The introduction of neoliberal reforms accentuated the contradictory forces of social change – Mandal and Hindutva mobilisation of the 90s. Neoliberal reforms receded the question of redistribution at a time when social recognition became the grammar of politics. While street-based extra-institutional democratic assertion characterised Bahujan politics (Jungle Raj), neoliberal forces brought a distinct social ethic of individualism confronting violent assertion. Redistribution with violence got replaced with recognition without inclusion within capital-led development discourse. The disjunction between development and inclusion is internal to the neoliberal process.
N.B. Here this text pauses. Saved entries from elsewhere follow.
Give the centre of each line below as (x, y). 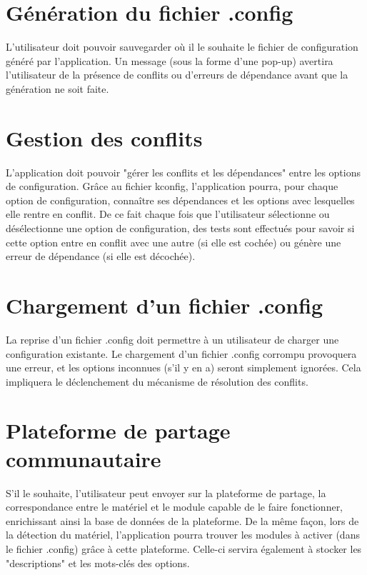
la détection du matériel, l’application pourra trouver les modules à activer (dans (183, 535)
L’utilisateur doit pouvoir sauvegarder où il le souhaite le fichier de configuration (182, 47)
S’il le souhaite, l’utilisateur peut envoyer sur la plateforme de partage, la (166, 492)
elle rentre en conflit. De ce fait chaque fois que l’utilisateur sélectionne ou (168, 214)
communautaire (84, 458)
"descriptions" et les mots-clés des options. (98, 562)
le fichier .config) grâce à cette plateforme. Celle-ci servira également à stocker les (184, 548)
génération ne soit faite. (57, 88)
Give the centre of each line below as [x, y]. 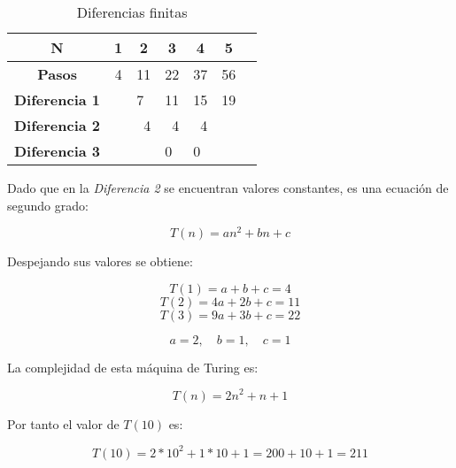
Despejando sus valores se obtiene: [100, 261]
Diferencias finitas [132, 12]
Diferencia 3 [58, 151]
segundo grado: [48, 205]
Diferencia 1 [58, 100]
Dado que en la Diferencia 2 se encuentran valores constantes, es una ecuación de [228, 188]
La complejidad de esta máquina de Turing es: [133, 367]
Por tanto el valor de [63, 423]

The BJP’s rise exposed tension between sectarian demands and the universal development discourse. It critiques the absence of a development narrative within the Bahujan discourse while simultaneously expanding the discourse of social justice through political representation. The New Education Policy for example demands submission of autonomy for “merit” and “choice” for centralization. The attempt to dilute the Indian Forest Act illustrates the absence of discourse of redistribution in the development narrative while expanding representation to the tribal social groups.
Hindu or Adivasi or both?
The elevation of Murmu could usher in the aspirational moment for the tribal population across India and enable setting the social narrative right for the BJP to trounce the Bahujan-Congress opposition. Yet, the challenges it could pose to the dominant BJP need to be understood.
Draupadi Murmu’s presidency represents a watershed moment in the post-Bahujan phase of politics as new social groups are articulating demands. Murmu’s elevation to the presidency offers an institutional channel for the tribal population to realise demands that hitherto went unaddressed. For example, there has been a long-standing demand for the recognition of Sarna as distinct from Hinduism. With Murmu at the helm, the aspirations are at the peak to realise this demand.
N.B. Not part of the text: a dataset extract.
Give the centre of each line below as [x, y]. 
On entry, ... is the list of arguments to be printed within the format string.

The identity formation or the social engineering by the RSS, a socio-cultural organisation, seeks to include Adivasi within the umbrella discourse of Hinduism by presenting overlapping elements of worship between the tribals and the ‘mainstream’ Hindus in terms of the significance of nature. What is particularly distinctive about this expansive construction of Hindu identity by the RSS is to present Hinduism as indigenous and diverse despite its exclusionary/hierarchical characters. It is, in a way, an acknowledgement of ‘Adivasi’ distinctiveness from Brahmanical Hindu emphasis on scriptural-ritualistic hegemony.
This process of competing for identity formations/claims could fragment the dominant Hindu social base and open up spaces for the opposition to fill. The critique of capital is insufficient as sectarian tensions operate outside the limits of the market. On the social front, critique of Brahmanism comes across as an assault on the “Hindu unity”. Critique of caste as a ritual-based hierarchy holds less credibility due to changes within the Hindu social organisation. The secular-universal development discourse is being combined with the sectarian discourse of Hindutva.
The axis of social conflict has moved from the elite-subaltern frame to the intra-subaltern frame. Hindutva critiques subaltern violence while building “violent fraternity” against the “common enemy” of Muslims. While the BJP benefitted from the “rightward shift” of the Dalit-Bahujans from claims for redistribution to recognition-representation by offering cultural strategies, it would be a challenge to consolidate tribal identity behind the BJP juggernaut.